## DIRECTIONS
Take the lines below from the one with "Where would you" through the one with "boolean datatype value" and retype them exactly. Include nothing else, and no pictures.

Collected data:
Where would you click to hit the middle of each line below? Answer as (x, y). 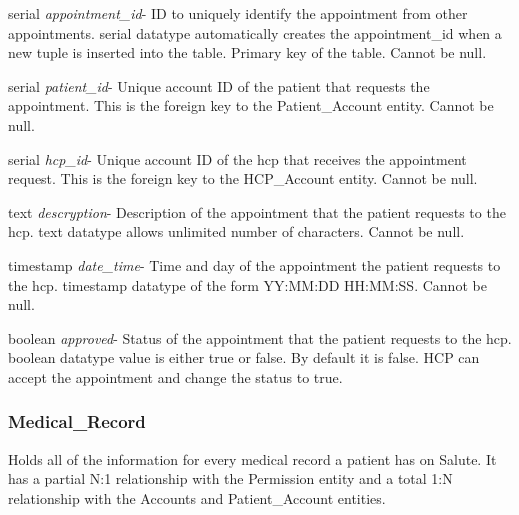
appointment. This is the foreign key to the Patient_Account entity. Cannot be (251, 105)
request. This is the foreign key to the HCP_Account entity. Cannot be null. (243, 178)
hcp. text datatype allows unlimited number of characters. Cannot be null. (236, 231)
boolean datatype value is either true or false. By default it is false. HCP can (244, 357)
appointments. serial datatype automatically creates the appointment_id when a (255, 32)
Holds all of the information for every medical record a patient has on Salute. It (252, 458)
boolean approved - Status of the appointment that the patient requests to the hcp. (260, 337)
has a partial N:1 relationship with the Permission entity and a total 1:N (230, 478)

---

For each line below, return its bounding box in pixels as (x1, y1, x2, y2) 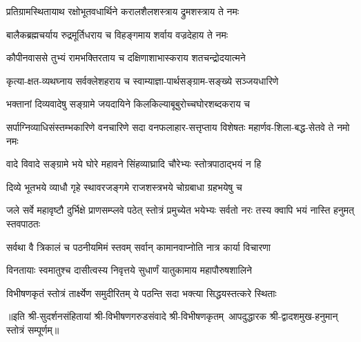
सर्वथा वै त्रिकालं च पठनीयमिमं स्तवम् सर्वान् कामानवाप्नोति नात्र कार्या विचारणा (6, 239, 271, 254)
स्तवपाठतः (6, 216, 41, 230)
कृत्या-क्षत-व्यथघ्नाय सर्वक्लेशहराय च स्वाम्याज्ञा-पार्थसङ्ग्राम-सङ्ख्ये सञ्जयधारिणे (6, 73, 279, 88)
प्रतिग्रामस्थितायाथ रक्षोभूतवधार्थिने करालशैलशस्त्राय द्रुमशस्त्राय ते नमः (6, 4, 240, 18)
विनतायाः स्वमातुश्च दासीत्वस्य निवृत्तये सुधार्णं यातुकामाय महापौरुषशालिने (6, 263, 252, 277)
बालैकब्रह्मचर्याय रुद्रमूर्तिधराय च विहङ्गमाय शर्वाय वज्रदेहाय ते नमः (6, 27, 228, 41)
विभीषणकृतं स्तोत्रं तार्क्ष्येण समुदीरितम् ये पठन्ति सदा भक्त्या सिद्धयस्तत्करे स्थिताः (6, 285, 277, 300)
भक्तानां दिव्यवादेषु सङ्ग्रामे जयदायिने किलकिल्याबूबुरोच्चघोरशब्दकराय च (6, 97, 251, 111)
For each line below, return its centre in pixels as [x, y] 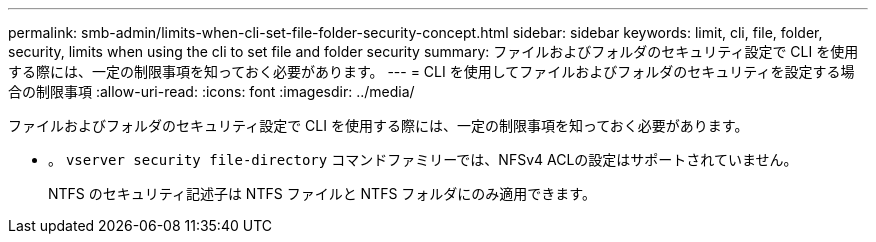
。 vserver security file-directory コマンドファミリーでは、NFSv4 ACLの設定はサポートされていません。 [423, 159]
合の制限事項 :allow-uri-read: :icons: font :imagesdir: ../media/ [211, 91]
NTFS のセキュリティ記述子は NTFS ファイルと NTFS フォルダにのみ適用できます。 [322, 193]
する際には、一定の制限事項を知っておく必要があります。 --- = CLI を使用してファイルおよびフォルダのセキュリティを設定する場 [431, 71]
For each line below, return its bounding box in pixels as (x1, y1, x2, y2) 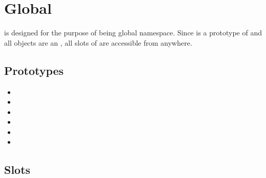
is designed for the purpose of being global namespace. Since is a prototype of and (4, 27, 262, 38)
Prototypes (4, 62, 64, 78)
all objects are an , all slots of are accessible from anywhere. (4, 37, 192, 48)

## ANSWER SPACE
Where would you click to hit the middle of each line below? Answer as (x, y). 
appointment. This is the foreign key to the Patient_Account entity. Cannot be (251, 105)
request. This is the foreign key to the HCP_Account entity. Cannot be null. (243, 178)
hcp. text datatype allows unlimited number of characters. Cannot be null. (236, 231)
boolean datatype value is either true or false. By default it is false. HCP can (244, 357)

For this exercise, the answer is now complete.